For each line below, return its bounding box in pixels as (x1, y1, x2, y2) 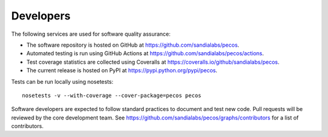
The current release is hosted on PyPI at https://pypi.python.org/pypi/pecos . (26, 67, 218, 74)
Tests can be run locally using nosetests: (11, 78, 114, 85)
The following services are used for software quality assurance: (11, 30, 171, 38)
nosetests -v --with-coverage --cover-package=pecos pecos (22, 92, 202, 99)
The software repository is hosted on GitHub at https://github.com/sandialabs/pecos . (26, 41, 239, 48)
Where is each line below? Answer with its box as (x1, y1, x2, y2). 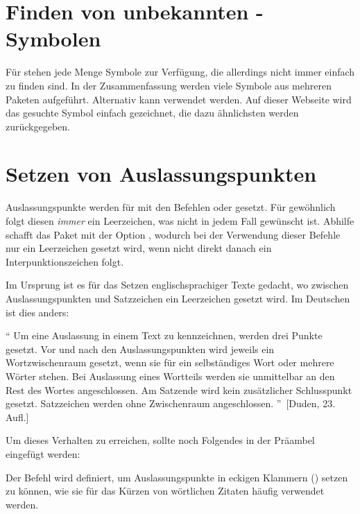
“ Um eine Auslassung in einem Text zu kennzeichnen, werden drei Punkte (6, 328, 323, 343)
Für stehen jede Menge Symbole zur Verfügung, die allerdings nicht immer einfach (6, 65, 355, 79)
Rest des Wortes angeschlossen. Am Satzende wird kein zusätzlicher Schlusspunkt (6, 382, 352, 397)
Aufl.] (6, 409, 29, 424)
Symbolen (6, 24, 101, 53)
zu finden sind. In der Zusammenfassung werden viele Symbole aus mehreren (6, 78, 332, 92)
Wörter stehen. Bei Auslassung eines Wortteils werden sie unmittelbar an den (6, 368, 335, 383)
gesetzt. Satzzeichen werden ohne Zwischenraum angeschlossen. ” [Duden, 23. (6, 396, 336, 411)
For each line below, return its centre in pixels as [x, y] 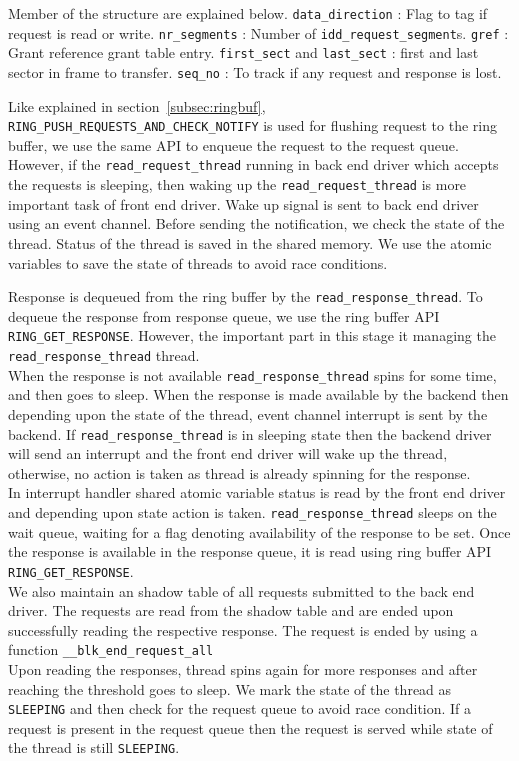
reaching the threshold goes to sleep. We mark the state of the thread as [230, 688]
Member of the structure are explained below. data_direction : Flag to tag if [248, 13]
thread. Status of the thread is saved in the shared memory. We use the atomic [250, 242]
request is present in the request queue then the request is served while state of [250, 727]
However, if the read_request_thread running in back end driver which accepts [253, 164]
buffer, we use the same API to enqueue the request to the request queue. [233, 144]
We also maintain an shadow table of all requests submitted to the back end [241, 590]
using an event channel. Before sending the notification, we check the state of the [256, 223]
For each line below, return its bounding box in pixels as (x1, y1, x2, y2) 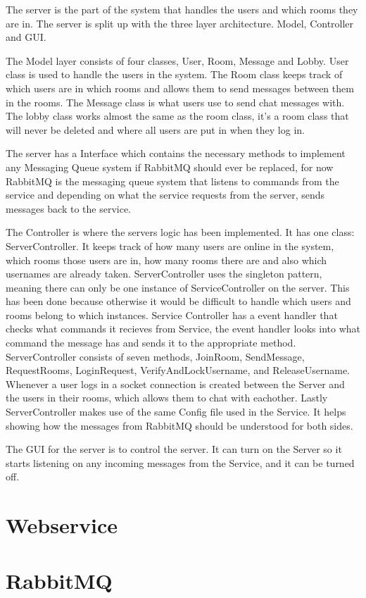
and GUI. (6, 30, 46, 44)
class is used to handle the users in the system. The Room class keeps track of (6, 67, 343, 82)
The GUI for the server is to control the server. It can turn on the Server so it (6, 442, 342, 456)
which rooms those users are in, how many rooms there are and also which (6, 252, 327, 267)
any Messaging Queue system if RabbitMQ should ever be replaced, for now (6, 159, 334, 174)
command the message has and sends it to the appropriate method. (6, 335, 296, 350)
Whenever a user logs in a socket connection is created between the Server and (6, 376, 345, 391)
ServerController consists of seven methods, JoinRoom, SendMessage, (6, 349, 305, 363)
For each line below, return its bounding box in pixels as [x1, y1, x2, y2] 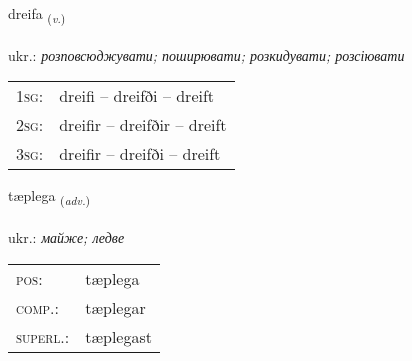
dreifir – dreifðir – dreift [59, 113, 227, 137]
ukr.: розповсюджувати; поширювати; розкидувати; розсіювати [8, 44, 405, 65]
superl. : [16, 324, 70, 348]
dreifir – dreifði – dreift [59, 142, 221, 166]
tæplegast [85, 324, 152, 348]
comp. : [16, 295, 59, 319]
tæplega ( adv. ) [8, 185, 91, 209]
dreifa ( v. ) [8, 3, 66, 26]
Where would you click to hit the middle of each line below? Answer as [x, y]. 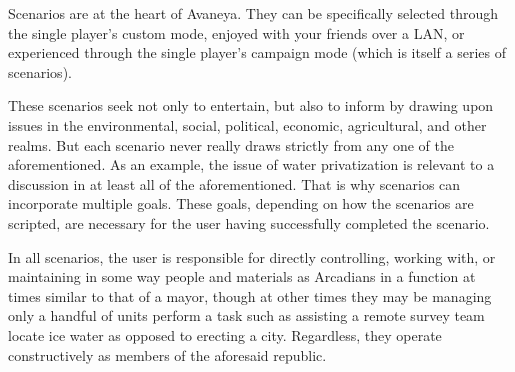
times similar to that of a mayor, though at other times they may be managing [250, 295]
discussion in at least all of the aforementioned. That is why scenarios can [234, 183]
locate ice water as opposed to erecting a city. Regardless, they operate [225, 334]
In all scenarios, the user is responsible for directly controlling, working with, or [252, 256]
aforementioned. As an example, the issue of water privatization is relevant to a [251, 164]
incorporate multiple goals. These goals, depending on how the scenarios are [241, 203]
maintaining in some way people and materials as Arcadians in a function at [242, 276]
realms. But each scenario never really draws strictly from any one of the [231, 144]
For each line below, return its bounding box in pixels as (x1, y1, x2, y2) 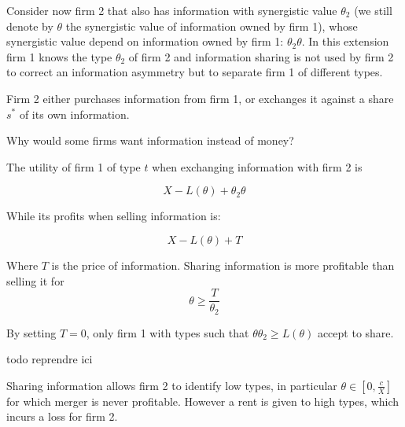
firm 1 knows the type (6, 48, 112, 64)
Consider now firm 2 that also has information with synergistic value (6, 2, 337, 18)
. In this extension (301, 33, 389, 50)
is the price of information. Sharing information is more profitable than (51, 256, 395, 273)
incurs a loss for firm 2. (6, 408, 118, 425)
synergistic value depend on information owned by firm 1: (6, 33, 284, 50)
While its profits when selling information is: (6, 208, 221, 224)
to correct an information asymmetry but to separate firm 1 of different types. (6, 64, 383, 80)
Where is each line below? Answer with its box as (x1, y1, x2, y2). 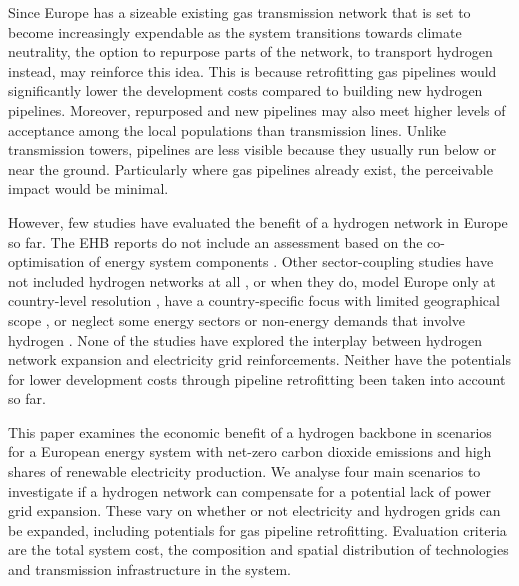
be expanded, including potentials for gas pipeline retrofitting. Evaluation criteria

----

| What to do |
Leaving every picture out, please copy exactly the lines from the one holding "ukr.: розповсюджувати; поширювати;" through the last line of the listing, both ends included.

| Answer section |
ukr.: розповсюджувати; поширювати; розкидувати; розсіювати [8, 44, 405, 65]
superl. : [16, 324, 70, 348]
dreifir – dreifði – dreift [59, 142, 221, 166]
tæplegast [85, 324, 152, 348]
comp. : [16, 295, 59, 319]
tæplega ( adv. ) [8, 185, 91, 209]
dreifa ( v. ) [8, 3, 66, 26]
Where would you click to hit the middle of each line below? Answer as [x, y]. 
times similar to that of a mayor, though at other times they may be managing [250, 295]
discussion in at least all of the aforementioned. That is why scenarios can [234, 183]
locate ice water as opposed to erecting a city. Regardless, they operate [225, 334]
In all scenarios, the user is responsible for directly controlling, working with, or [252, 256]
aforementioned. As an example, the issue of water privatization is relevant to a [251, 164]
incorporate multiple goals. These goals, depending on how the scenarios are [241, 203]
maintaining in some way people and materials as Arcadians in a function at [242, 276]
realms. But each scenario never really draws strictly from any one of the [231, 144]
For each line below, return its bounding box in pixels as (x1, y1, x2, y2) 
firm 1 knows the type (6, 48, 112, 64)
Consider now firm 2 that also has information with synergistic value (6, 2, 337, 18)
. In this extension (301, 33, 389, 50)
is the price of information. Sharing information is more profitable than (51, 256, 395, 273)
incurs a loss for firm 2. (6, 408, 118, 425)
synergistic value depend on information owned by firm 1: (6, 33, 284, 50)
While its profits when selling information is: (6, 208, 221, 224)
to correct an information asymmetry but to separate firm 1 of different types. (6, 64, 383, 80)
Where is each line below? Answer with its box as (x1, y1, x2, y2). 
be expanded, including potentials for gas pipeline retrofitting. Evaluation criteria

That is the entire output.